Start of SOURCE DATA
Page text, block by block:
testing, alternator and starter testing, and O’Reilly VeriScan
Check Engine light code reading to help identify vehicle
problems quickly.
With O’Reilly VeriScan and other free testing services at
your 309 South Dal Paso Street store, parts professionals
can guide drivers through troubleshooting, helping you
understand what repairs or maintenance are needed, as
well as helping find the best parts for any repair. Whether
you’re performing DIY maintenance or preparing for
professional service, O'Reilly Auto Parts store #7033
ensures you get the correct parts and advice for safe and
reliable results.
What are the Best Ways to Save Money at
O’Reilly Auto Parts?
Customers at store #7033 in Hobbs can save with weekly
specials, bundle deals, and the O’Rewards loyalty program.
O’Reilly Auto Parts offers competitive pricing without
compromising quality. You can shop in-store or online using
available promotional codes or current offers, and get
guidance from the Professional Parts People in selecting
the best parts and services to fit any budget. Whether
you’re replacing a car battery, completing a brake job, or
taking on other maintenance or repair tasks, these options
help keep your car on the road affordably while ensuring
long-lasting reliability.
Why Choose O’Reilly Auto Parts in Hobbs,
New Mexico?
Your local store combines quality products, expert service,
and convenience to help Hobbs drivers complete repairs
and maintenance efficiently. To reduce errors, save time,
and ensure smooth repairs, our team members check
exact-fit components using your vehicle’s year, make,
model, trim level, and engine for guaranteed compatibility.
End of SOURCE DATA
BRIEF: Taking the entries above, print exactly the lines starting at the line with "O’Reilly Auto Parts?" and ending at the line with "and convenience to", both included.

TASK RESULT:
O’Reilly Auto Parts?
Customers at store #7033 in Hobbs can save with weekly
specials, bundle deals, and the O’Rewards loyalty program.
O’Reilly Auto Parts offers competitive pricing without
compromising quality. You can shop in-store or online using
available promotional codes or current offers, and get
guidance from the Professional Parts People in selecting
the best parts and services to fit any budget. Whether
you’re replacing a car battery, completing a brake job, or
taking on other maintenance or repair tasks, these options
help keep your car on the road affordably while ensuring
long-lasting reliability.
Why Choose O’Reilly Auto Parts in Hobbs,
New Mexico?
Your local store combines quality products, expert service,
and convenience to help Hobbs drivers complete repairs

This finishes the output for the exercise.